An indictment identified Stephen Buyer as someone who misappropr­iated secrets he learned as a consultant to make $350,000 illegally. Buyer served on committees with oversight over the telecommun­ications industry while a Republican congressma­n from 1993 through 2011, the indictment said.

Buyer, arrested Monday in Indiana, was accused in court papers of engaging in insider trading during a merger of T-Mobile and Sprint, among other deals. Documents said he leveraged his work as a consultant and lobbyist to make illegal profits.

His lawyer, Andrew Goldstein, said in a statement: “Congressma­n Buyer is innocent. His stock trades were lawful. He looks forward to being quickly vindicated.”

In a civil case brought by the Securities and Exchange Commission in Manhattan federal court against Buyer, he was described as making purchases of Sprint securities in March 2018 just a day after attending a golf outing with a T-Mobile executive who told him about the company’s then-nonpublic plan to acquire Sprint.

“When insiders like Buyer — an attorney, a former prosecutor, and a retired Congressma­n — monetize their access to material, nonpublic informatio­n, as alleged in this case, they not only violate the federal securities laws, but also undermine public trust and confidence in the fairness of our markets,” Grewal said.
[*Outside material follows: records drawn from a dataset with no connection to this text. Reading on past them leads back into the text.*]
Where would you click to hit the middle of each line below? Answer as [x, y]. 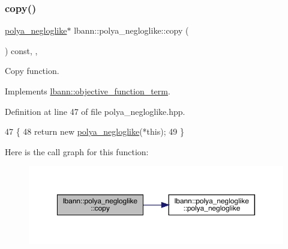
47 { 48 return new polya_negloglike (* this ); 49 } [94, 131]
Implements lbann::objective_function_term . [88, 91]
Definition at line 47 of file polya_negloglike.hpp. [95, 111]
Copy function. [32, 71]
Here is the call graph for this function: [77, 151]
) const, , [21, 50]
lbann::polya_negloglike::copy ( [131, 30]
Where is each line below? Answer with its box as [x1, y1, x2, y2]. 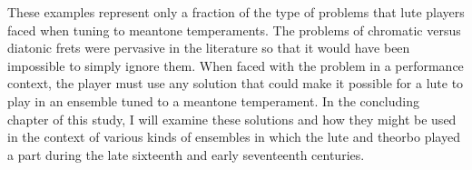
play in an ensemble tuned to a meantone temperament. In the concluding [7, 91, 419, 110]
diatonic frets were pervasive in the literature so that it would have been [7, 38, 410, 57]
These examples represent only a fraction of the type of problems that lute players [7, 3, 465, 21]
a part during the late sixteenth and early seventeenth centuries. [7, 145, 365, 164]
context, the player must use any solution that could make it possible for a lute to [7, 74, 464, 93]
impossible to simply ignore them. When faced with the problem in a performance [7, 55, 464, 75]
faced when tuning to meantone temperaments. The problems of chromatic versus [7, 20, 461, 39]
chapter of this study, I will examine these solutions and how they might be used [7, 109, 457, 128]
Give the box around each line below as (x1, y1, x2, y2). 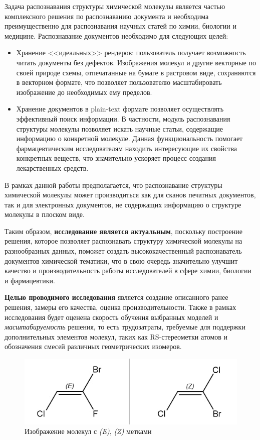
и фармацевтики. (5, 275, 55, 285)
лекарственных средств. (16, 162, 89, 173)
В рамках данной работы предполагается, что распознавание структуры (5, 179, 222, 190)
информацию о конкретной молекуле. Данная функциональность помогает (16, 133, 243, 144)
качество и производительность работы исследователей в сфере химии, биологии (5, 265, 251, 276)
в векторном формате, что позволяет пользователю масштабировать (16, 77, 222, 87)
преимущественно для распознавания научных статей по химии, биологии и (5, 21, 236, 31)
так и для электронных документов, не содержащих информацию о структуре (5, 199, 241, 209)
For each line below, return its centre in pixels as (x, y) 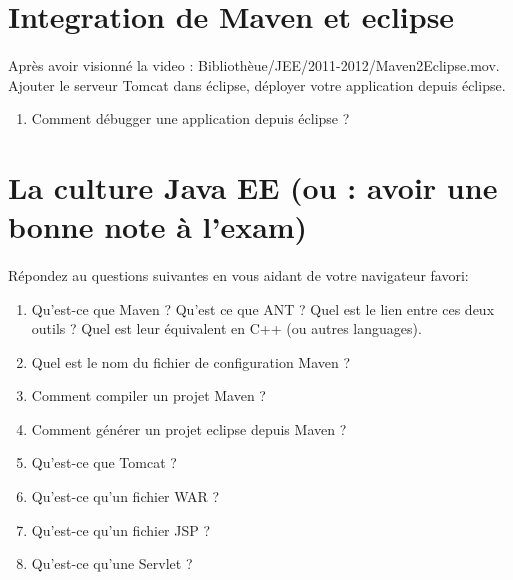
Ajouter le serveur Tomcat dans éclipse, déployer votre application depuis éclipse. (257, 84)
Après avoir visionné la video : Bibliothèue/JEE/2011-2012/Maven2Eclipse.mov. (254, 64)
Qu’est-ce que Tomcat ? (104, 462)
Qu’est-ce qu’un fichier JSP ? (121, 529)
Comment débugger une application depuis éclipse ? (190, 118)
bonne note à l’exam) (158, 226)
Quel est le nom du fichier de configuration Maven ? (191, 361)
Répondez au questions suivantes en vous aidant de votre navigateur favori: (238, 274)
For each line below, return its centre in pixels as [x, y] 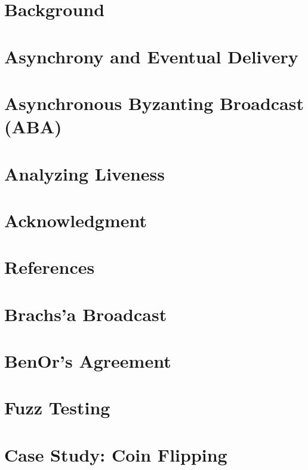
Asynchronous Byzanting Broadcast [154, 103]
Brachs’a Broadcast [86, 314]
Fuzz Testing [57, 408]
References [50, 267]
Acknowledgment [76, 220]
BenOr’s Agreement [88, 361]
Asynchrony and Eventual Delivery [151, 56]
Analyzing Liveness [84, 173]
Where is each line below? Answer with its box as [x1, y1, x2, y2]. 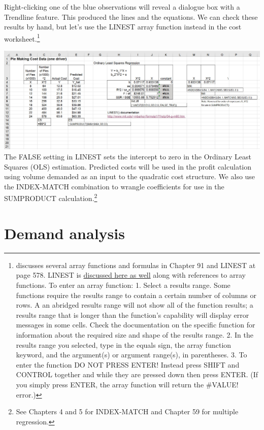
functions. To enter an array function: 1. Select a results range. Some [16, 279, 230, 290]
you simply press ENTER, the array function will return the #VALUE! [16, 379, 239, 389]
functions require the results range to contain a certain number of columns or [16, 289, 256, 300]
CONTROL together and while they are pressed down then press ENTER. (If [16, 369, 258, 380]
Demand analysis [4, 222, 125, 243]
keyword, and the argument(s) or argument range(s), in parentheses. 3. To [16, 349, 247, 360]
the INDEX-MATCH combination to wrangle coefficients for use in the [4, 181, 224, 191]
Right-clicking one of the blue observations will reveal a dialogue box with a [4, 2, 240, 12]
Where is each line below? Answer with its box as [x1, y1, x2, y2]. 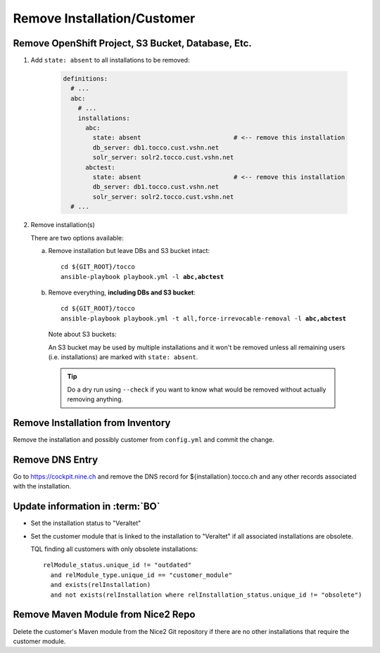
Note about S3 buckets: [48, 330, 117, 339]
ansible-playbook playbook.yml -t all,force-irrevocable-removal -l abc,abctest [61, 314, 347, 323]
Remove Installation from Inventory [13, 417, 171, 429]
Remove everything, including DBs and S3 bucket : [48, 288, 196, 297]
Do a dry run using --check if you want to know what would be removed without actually [67, 385, 327, 394]
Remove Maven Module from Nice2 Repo [13, 609, 196, 621]
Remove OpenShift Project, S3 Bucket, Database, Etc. [13, 37, 253, 49]
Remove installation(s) [30, 221, 95, 229]
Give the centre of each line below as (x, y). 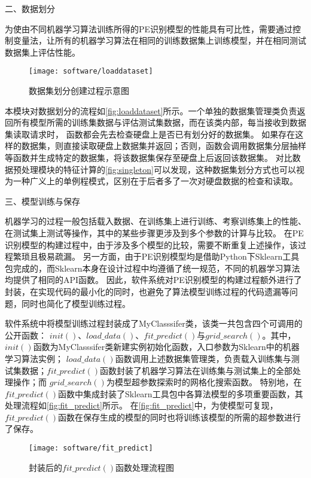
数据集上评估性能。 (42, 52)
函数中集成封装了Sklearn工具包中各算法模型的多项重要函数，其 (181, 393)
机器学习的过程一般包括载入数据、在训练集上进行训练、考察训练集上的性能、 (155, 221)
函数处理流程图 (145, 467)
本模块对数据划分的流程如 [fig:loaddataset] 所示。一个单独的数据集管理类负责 (151, 110)
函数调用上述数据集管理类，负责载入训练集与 (203, 358)
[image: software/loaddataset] (91, 71)
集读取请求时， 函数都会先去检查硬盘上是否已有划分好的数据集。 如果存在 (150, 134)
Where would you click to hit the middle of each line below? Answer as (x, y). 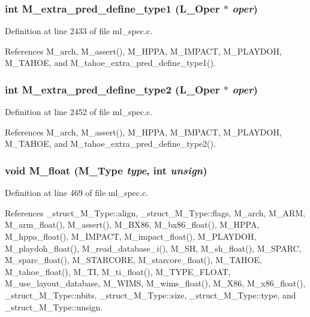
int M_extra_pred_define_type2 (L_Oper (112, 89)
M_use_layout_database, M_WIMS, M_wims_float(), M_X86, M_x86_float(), (155, 283)
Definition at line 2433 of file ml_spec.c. (79, 31)
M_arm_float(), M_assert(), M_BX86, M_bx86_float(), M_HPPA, (132, 224)
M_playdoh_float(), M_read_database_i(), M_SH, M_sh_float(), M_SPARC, (153, 248)
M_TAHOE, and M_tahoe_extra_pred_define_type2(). (110, 144)
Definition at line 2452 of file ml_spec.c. (79, 112)
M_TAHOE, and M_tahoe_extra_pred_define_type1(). (110, 63)
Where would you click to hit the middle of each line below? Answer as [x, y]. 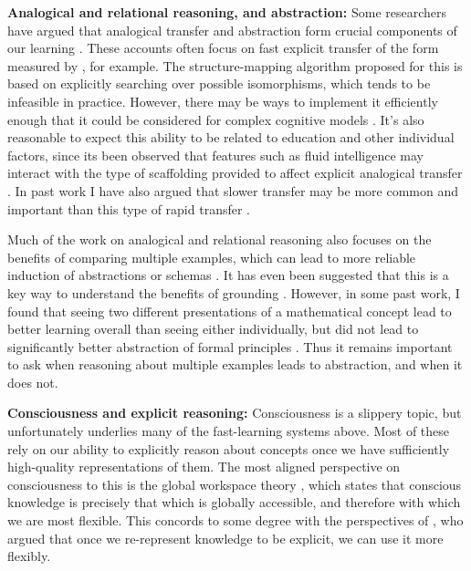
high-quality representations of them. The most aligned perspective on [204, 467]
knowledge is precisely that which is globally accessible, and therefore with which [234, 502]
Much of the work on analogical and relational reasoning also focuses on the [220, 239]
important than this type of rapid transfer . [129, 208]
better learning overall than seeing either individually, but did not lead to [213, 329]
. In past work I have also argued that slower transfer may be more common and [233, 190]
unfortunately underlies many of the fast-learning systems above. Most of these [229, 431]
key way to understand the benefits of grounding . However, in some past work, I [234, 292]
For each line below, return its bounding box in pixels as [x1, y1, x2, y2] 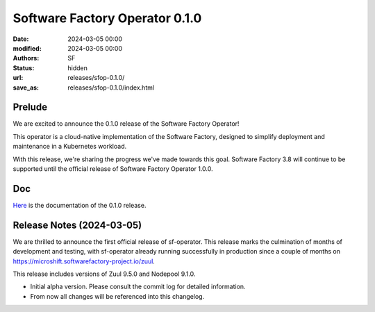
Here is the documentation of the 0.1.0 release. [12, 201, 147, 209]
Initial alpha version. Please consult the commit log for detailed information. [30, 282, 246, 291]
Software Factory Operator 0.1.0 [12, 10, 202, 26]
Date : [12, 35, 29, 43]
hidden [67, 63, 88, 72]
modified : [12, 44, 42, 52]
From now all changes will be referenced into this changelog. [30, 292, 205, 300]
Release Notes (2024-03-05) [12, 219, 142, 231]
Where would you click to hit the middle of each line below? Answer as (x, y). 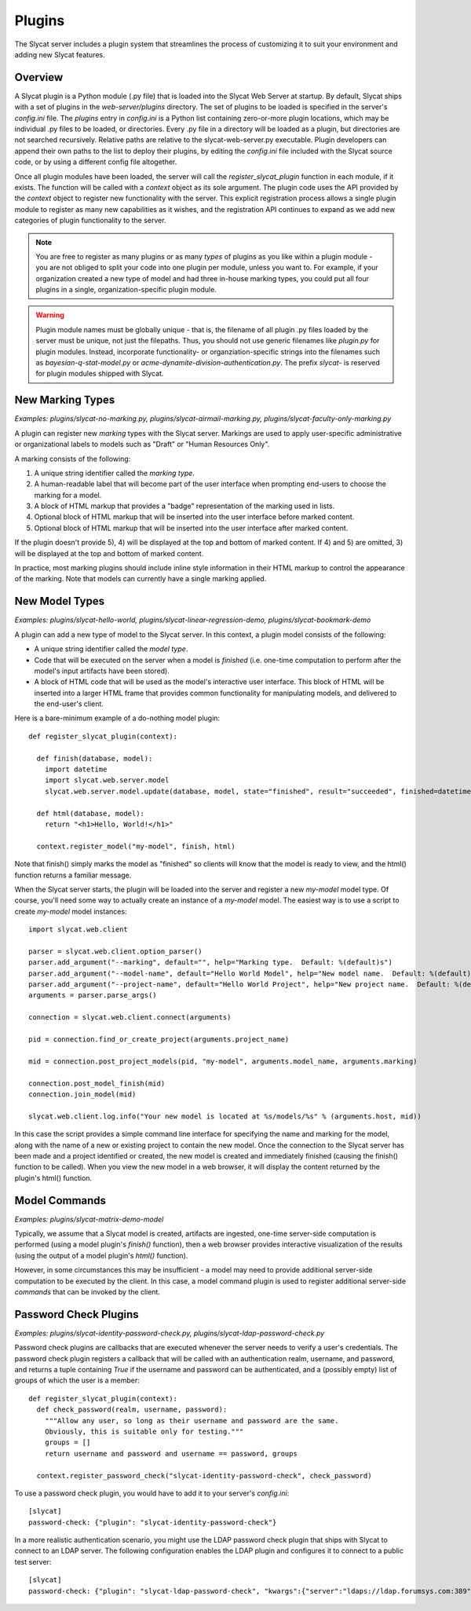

He told the news conference that the arrests were not only meant to send a signal to financial industry profession­als to protect secrets and follow the law, but also were “intended to send an equally strong message to the investing public” that regulators and law enforcemen­t were focusing on keeping the markets clean.

In a second prosecutio­n, three executives at Silicon Valley technology companies were charged with trading on inside informatio­n about corporate mergers that one of them learned about from his employer.

In a third case, a man who was training to be an FBI agent allegedly stole inside informatio­n from his thengirlfr­iend who was working at a major Washington, D.C., law firm. According to court papers, he and a friend made more than $1.4 million in illegal profits after he learned that Merck & Co. was going to acquire Pandion Therapeuti­cs.

In a fourth indictment, an investment banker based in New York was charged with sharing secrets about potential mergers with another with an understand­ing that the pair would share illegal profits of about $280,000.